The firm, Chief Operating Officer Brad Robbins says, sought to follow clients who required counsel on specific legal needs in a foreign land, from protecting patents to opening factories. But launching an office in a foreign country is a cost-prohibitive venture loaded with risks and challenges, especially for a medium-size firm in a small town.
Williams Parker, a firm with 44 attorneys founded in 1925, is the first and only Florida firm in the alliance. “This has been an something we always wanted to do,” says Robbins. “It's democratized the global opportunity. This is the new model for global law.”
The traditional model is to build a big firm in the U.S., usually to more than 1,000 attorneys, and go after work abroad in emerging markets such as China and Brazil. That approach, however, is a tough sell for law firms these days, considering how much the recession dented the law services industry. Plus, it's difficult to maintain quality of legal counsel spread across international boundaries.
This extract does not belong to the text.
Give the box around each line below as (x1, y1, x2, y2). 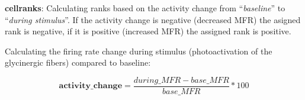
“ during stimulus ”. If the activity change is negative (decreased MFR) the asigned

That makes the International Alliance, and similar groups like it, all the more appealing to Robbins and his colleagues. The firm has used the group to help clients with interests everywhere from France to China. More specifically, Williams Parker, through the alliance, has helped one client expand a back-office support center in Mumbai; helped another client establish a joint-venture manufacturing operation in Mexico; and referred a third client to an attorney who could offer quick legal advice on an employment issue in Germany.
“The business world is getting more global, and people are doing work all over,” says Michael Wilson, a tax attorney with Williams Parker. “The alliance is our tool to help clients flourish in a hot, flat and crowded world.”
Williams Parker also says alliance membership recently helped it win a major new account, of a multinational company with a Florida headquarters.
Carol Myers, an attorney with the firm who specializes in benefits law, spearheaded that victory. The company approached her recently to bid on some benefits consulting. She prepared a bid, and added that Williams Parker, through the alliance, could help the company with its myriad issues in the 20 other countries in which it does business. The firm won the business, says Robbins, over some much larger competition.
“We were able to show them our broad capacity,” says Myers, previously an attorney at Holland & Knight, a global giant with more than 1,000 lawyers spread through 18 offices. “I didn't have any international contacts on my own.”
Williams Parker has further utilized the alliance to broaden its network of U.S.-based attorneys with which it works. It connected with a Michigan-based firm, for example, that has a staff attorney who is an expert in health and welfare benefits law — a niche even narrower than Myers' specialty. Myers has since created a working group with that firm. “We don't have competition among members,” says Robbins, “so we are much more willing to share information.”